### YOUR GOAL
Extract every line of the material that holds the string "firma".

◇ ◇ ◇ ◇

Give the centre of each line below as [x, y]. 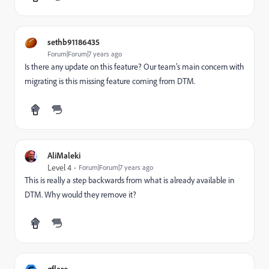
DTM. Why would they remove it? [80, 195]
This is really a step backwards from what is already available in [129, 180]
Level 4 [59, 168]
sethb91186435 [74, 42]
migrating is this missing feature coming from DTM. [110, 81]
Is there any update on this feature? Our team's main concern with [134, 67]
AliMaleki [64, 155]
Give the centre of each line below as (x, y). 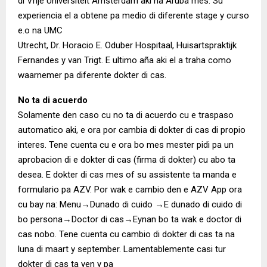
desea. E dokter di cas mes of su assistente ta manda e (127, 174)
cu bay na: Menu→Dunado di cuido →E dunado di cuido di (130, 204)
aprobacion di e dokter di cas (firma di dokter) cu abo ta (127, 159)
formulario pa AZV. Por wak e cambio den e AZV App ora (130, 189)
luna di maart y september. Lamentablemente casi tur (122, 249)
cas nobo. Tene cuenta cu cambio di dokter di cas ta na (126, 234)
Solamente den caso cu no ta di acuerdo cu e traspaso (126, 115)
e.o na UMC (40, 30)
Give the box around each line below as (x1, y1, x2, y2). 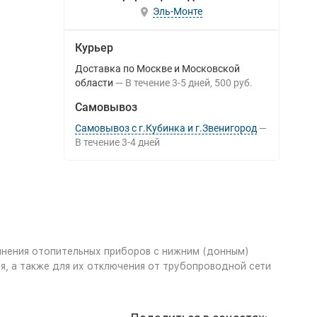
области (74, 77, 113, 88)
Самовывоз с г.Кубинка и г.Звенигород (74, 122, 257, 134)
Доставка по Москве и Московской (74, 63, 240, 74)
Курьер (74, 41, 113, 54)
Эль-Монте (152, 6, 202, 18)
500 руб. (214, 77, 253, 88)
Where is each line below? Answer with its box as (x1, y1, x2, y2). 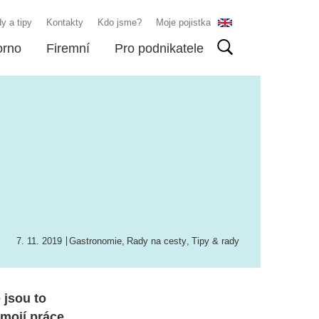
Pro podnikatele (115, 41, 204, 56)
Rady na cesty (127, 236, 187, 246)
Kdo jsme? (98, 17, 142, 28)
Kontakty (46, 17, 83, 28)
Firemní (46, 41, 90, 56)
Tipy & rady (192, 236, 239, 246)
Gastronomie (69, 236, 122, 246)
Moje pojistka (156, 17, 211, 28)
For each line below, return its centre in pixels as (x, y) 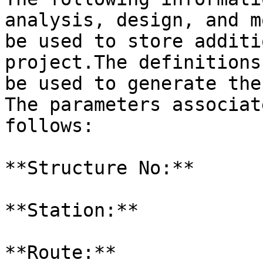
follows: (49, 126)
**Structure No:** (100, 168)
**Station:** (72, 210)
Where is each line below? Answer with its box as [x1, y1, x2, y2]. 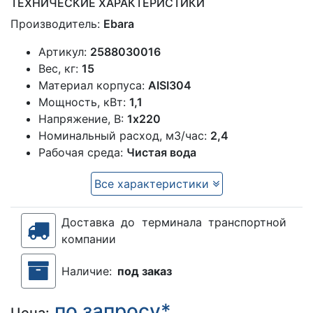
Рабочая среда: [38, 145, 126, 160]
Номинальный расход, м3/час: [38, 129, 210, 143]
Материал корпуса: [38, 78, 148, 93]
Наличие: [61, 264, 112, 279]
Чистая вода [126, 145, 196, 160]
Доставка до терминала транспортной [61, 215, 286, 230]
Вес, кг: [38, 61, 82, 76]
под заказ [117, 264, 172, 279]
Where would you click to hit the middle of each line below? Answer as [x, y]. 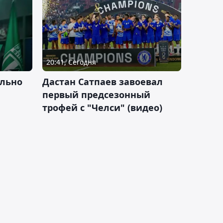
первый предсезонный [96, 95]
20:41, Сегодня [71, 62]
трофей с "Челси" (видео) [102, 108]
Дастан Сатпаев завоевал [103, 82]
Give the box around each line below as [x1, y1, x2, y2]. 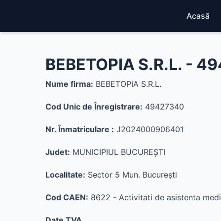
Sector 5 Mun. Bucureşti [85, 170, 177, 180]
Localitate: [45, 170, 85, 180]
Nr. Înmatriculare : [45, 124, 114, 134]
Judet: [45, 147, 70, 157]
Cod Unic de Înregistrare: [45, 102, 143, 111]
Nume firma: [45, 79, 93, 89]
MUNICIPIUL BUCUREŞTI [70, 147, 165, 157]
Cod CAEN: [45, 192, 88, 202]
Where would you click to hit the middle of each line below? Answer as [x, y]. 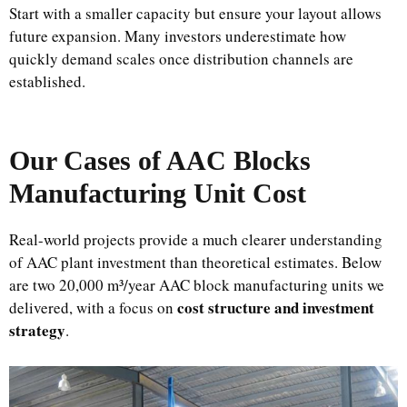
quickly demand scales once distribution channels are [181, 58]
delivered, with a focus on [93, 307]
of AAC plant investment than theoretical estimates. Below [195, 262]
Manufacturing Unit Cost [158, 193]
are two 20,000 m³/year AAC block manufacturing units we [197, 284]
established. [47, 81]
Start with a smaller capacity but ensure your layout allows [195, 13]
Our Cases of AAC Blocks [160, 160]
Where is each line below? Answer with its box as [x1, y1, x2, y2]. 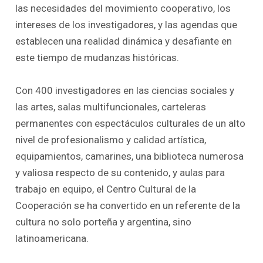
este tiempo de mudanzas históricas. [15, 52, 180, 64]
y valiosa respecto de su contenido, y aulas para [15, 166, 225, 178]
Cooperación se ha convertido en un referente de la [15, 199, 241, 211]
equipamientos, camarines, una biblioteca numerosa [15, 150, 244, 162]
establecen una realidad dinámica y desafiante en [15, 35, 232, 48]
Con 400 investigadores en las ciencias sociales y [15, 84, 235, 96]
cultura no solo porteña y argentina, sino [15, 215, 192, 228]
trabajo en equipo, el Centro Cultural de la [15, 183, 197, 195]
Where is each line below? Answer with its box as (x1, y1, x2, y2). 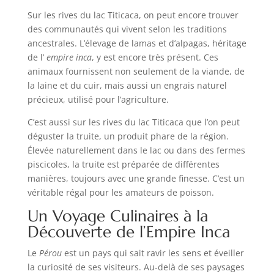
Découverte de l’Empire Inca (27, 221, 230, 242)
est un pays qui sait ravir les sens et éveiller (61, 246, 244, 259)
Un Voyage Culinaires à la (27, 206, 208, 226)
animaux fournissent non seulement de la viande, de (27, 65, 245, 77)
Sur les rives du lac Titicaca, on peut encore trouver (27, 9, 239, 21)
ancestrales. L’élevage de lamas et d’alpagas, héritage (27, 37, 246, 49)
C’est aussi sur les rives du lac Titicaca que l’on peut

◇ ◇ ◇ ◇

### RESPONSE
aprobacion di e dokter di cas (firma di dokter) cu abo ta (127, 159)
Nume firma: [45, 79, 93, 89]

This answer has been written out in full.